---- Given entries
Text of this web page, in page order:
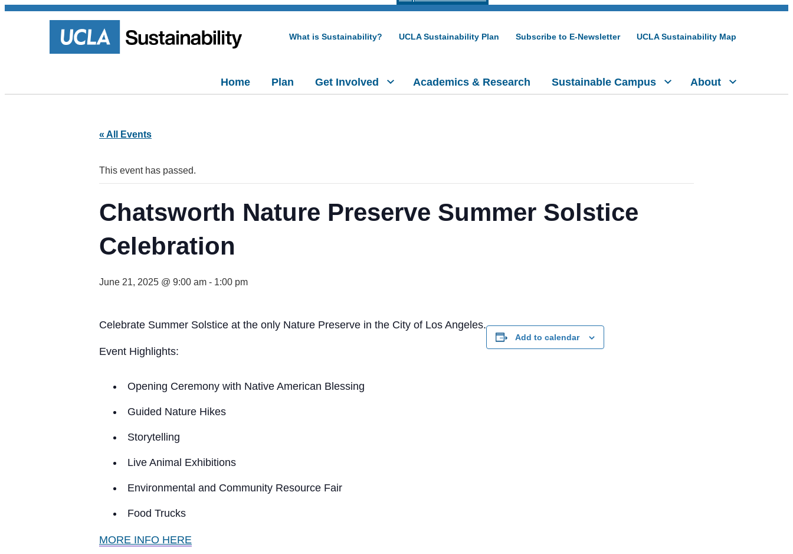
What is Sustainability? UCLA Sustainability Plan Subscribe to E-Newsletter UCLA Sustainability Map
Home Plan Get Involved Academics & Research Sustainable Campus About
« All Events
This event has passed.
Chatsworth Nature Preserve Summer Solstice
Celebration
June 21, 2025 @ 9:00 am - 1:00 pm
Celebrate Summer Solstice at the only Nature Preserve in the City of Los Angeles.
Event Highlights:
Opening Ceremony with Native American Blessing
Guided Nature Hikes
Storytelling
Live Animal Exhibitions
Environmental and Community Resource Fair
Food Trucks
MORE INFO HERE
Add to calendar
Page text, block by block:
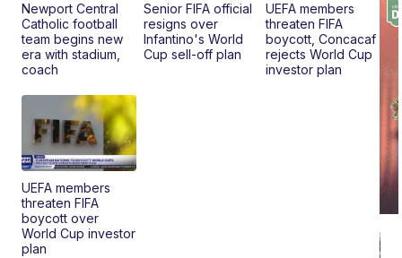
Newport Central
Catholic football
team begins new
era with stadium,
coach
Senior FIFA official
resigns over
Infantino's World
Cup sell-off plan
UEFA members
threaten FIFA
boycott, Concacaf
rejects World Cup
investor plan
UEFA members
threaten FIFA
boycott over
World Cup investor
plan
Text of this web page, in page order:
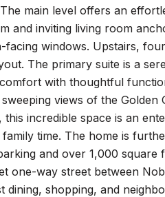
main level offers an
and inviting living room
windows. Upstairs,
The primary suite is a
with thoughtful
views of the Golden
incredible space is an
time. The home is
and over 1,000
one-way street between
shopping, and
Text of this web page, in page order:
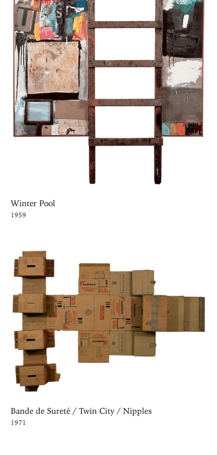
Winter Pool
1959
Bande de Sureté / Twin City / Nipples
1971
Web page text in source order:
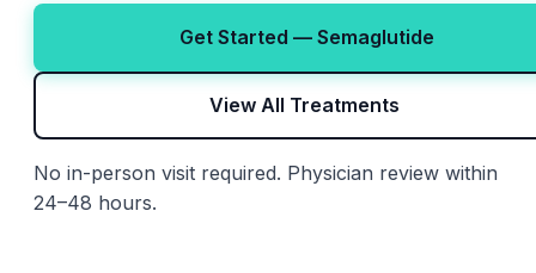
Get Started — Semaglutide
View All Treatments
No in-person visit required. Physician review within
24–48 hours.
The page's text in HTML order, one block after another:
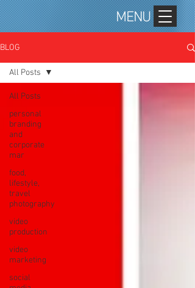
MENU
BLOG
All Posts
personal
branding
and
corporate
mar
food,
lifestyle,
travel
photography
video
production
video
marketing
social
All Posts
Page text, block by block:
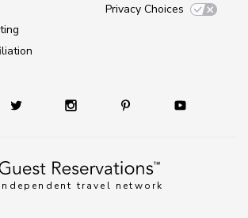
travel network
Privacy Choices
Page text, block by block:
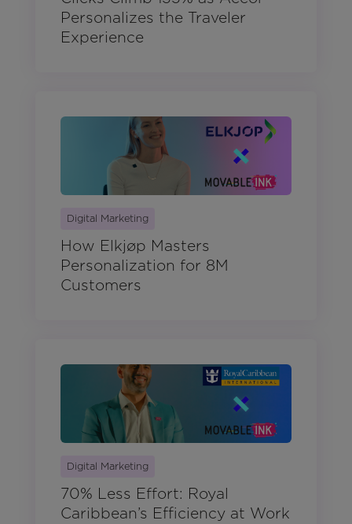
Personalizes the Traveler
Experience
Digital Marketing
How Elkjøp Masters
Personalization for 8M
Customers
Digital Marketing
70% Less Effort: Royal
Caribbean’s Efficiency at Work
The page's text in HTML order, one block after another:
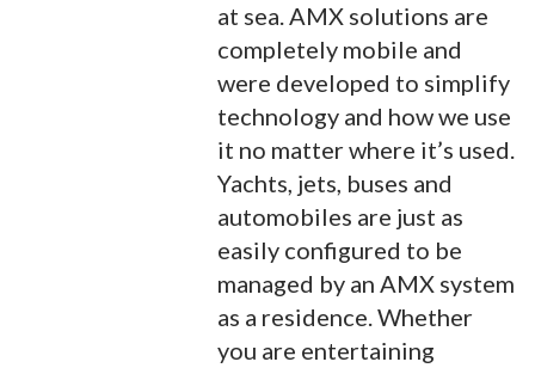
at sea. AMX solutions are
completely mobile and
were developed to simplify
technology and how we use
it no matter where it’s used.
Yachts, jets, buses and
automobiles are just as
easily configured to be
managed by an AMX system
as a residence. Whether
you are entertaining
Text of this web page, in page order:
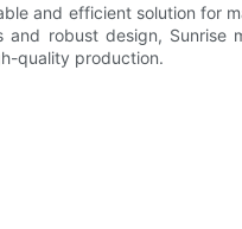
and efficient solution for
robust design, Sunrise
quality production.
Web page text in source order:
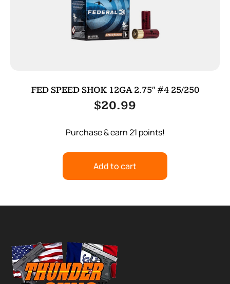
FED SPEED SHOK 12GA 2.75″ #4 25/250
$20.99
Purchase & earn 21 points!
Add to cart
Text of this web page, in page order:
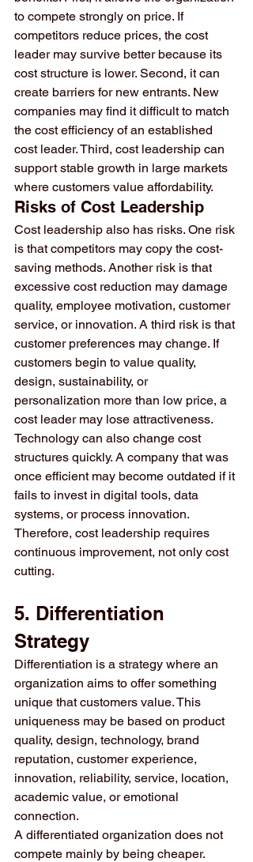
to compete strongly on price. If
competitors reduce prices, the cost
leader may survive better because its
cost structure is lower. Second, it can
create barriers for new entrants. New
companies may find it difficult to match
the cost efficiency of an established
cost leader. Third, cost leadership can
support stable growth in large markets
where customers value affordability.
Risks of Cost Leadership
Cost leadership also has risks. One risk
is that competitors may copy the cost-
saving methods. Another risk is that
excessive cost reduction may damage
quality, employee motivation, customer
service, or innovation. A third risk is that
customer preferences may change. If
customers begin to value quality,
design, sustainability, or
personalization more than low price, a
cost leader may lose attractiveness.
Technology can also change cost
structures quickly. A company that was
once efficient may become outdated if it
fails to invest in digital tools, data
systems, or process innovation.
Therefore, cost leadership requires
continuous improvement, not only cost
cutting.
5. Differentiation
Strategy
Differentiation is a strategy where an
organization aims to offer something
unique that customers value. This
uniqueness may be based on product
quality, design, technology, brand
reputation, customer experience,
innovation, reliability, service, location,
academic value, or emotional
connection.
A differentiated organization does not
compete mainly by being cheaper.
--------
### [Action item]
Exactly reproduce the entries above, minus the pictures.

### [Response box]
Text of this web page, in page order:
What is Sustainability? UCLA Sustainability Plan Subscribe to E-Newsletter UCLA Sustainability Map
Home Plan Get Involved Academics & Research Sustainable Campus About
« All Events
This event has passed.
Chatsworth Nature Preserve Summer Solstice
Celebration
June 21, 2025 @ 9:00 am - 1:00 pm
Celebrate Summer Solstice at the only Nature Preserve in the City of Los Angeles.
Event Highlights:
Opening Ceremony with Native American Blessing
Guided Nature Hikes
Storytelling
Live Animal Exhibitions
Environmental and Community Resource Fair
Food Trucks
MORE INFO HERE
Add to calendar
Page text, block by block:
Newport Central
Catholic football
team begins new
era with stadium,
coach
Senior FIFA official
resigns over
Infantino's World
Cup sell-off plan
UEFA members
threaten FIFA
boycott, Concacaf
rejects World Cup
investor plan
UEFA members
threaten FIFA
boycott over
World Cup investor
plan
Text of this web page, in page order:
main level offers an
and inviting living room
windows. Upstairs,
The primary suite is a
with thoughtful
views of the Golden
incredible space is an
time. The home is
and over 1,000
one-way street between
shopping, and
Text of this web page, in page order:
Winter Pool
1959
Bande de Sureté / Twin City / Nipples
1971
Web page text in source order:
Get Started — Semaglutide
View All Treatments
No in-person visit required. Physician review within
24–48 hours.
The page's text in HTML order, one block after another:
MENU
BLOG
All Posts
personal
branding
and
corporate
mar
food,
lifestyle,
travel
photography
video
production
video
marketing
social
All Posts
Page text, block by block:
travel network
Privacy Choices
Page text, block by block:
Personalizes the Traveler
Experience
Digital Marketing
How Elkjøp Masters
Personalization for 8M
Customers
Digital Marketing
70% Less Effort: Royal
Caribbean’s Efficiency at Work
The page's text in HTML order, one block after another:
at sea. AMX solutions are
completely mobile and
were developed to simplify
technology and how we use
it no matter where it’s used.
Yachts, jets, buses and
automobiles are just as
easily configured to be
managed by an AMX system
as a residence. Whether
you are entertaining
Text of this web page, in page order:
and efficient solution for
robust design, Sunrise
quality production.
Web page text in source order:
FED SPEED SHOK 12GA 2.75″ #4 25/250
$20.99
Purchase & earn 21 points!
Add to cart
Text of this web page, in page order:
to compete strongly on price. If
competitors reduce prices, the cost
leader may survive better because its
cost structure is lower. Second, it can
create barriers for new entrants. New
companies may find it difficult to match
the cost efficiency of an established
cost leader. Third, cost leadership can
support stable growth in large markets
where customers value affordability.
Risks of Cost Leadership
Cost leadership also has risks. One risk
is that competitors may copy the cost-
saving methods. Another risk is that
excessive cost reduction may damage
quality, employee motivation, customer
service, or innovation. A third risk is that
customer preferences may change. If
customers begin to value quality,
design, sustainability, or
personalization more than low price, a
cost leader may lose attractiveness.
Technology can also change cost
structures quickly. A company that was
once efficient may become outdated if it
fails to invest in digital tools, data
systems, or process innovation.
Therefore, cost leadership requires
continuous improvement, not only cost
cutting.
5. Differentiation
Strategy
Differentiation is a strategy where an
organization aims to offer something
unique that customers value. This
uniqueness may be based on product
quality, design, technology, brand
reputation, customer experience,
innovation, reliability, service, location,
academic value, or emotional
connection.
A differentiated organization does not
compete mainly by being cheaper.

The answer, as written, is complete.